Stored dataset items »

####################

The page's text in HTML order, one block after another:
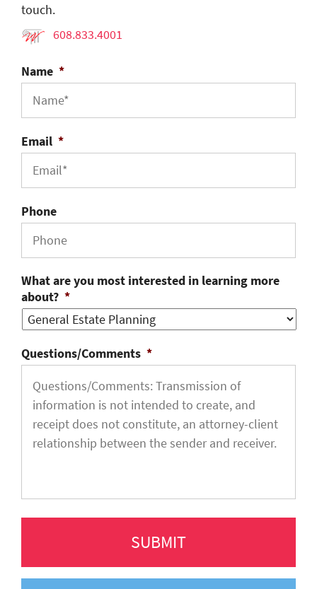
touch.
608.833.4001
Name *
Email *
Phone
What are you most interested in learning more
about? *
Questions/Comments *
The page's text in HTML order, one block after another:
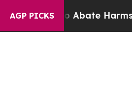
AGP PICKS
to Abate Harms to

####################

Aim of the task » Please output the records exactly, leaving the pictures out.

Answer to the exercise »
The page's text in HTML order, one block after another:
touch.
608.833.4001
Name *
Email *
Phone
What are you most interested in learning more
about? *
Questions/Comments *
The page's text in HTML order, one block after another:
AGP PICKS
to Abate Harms to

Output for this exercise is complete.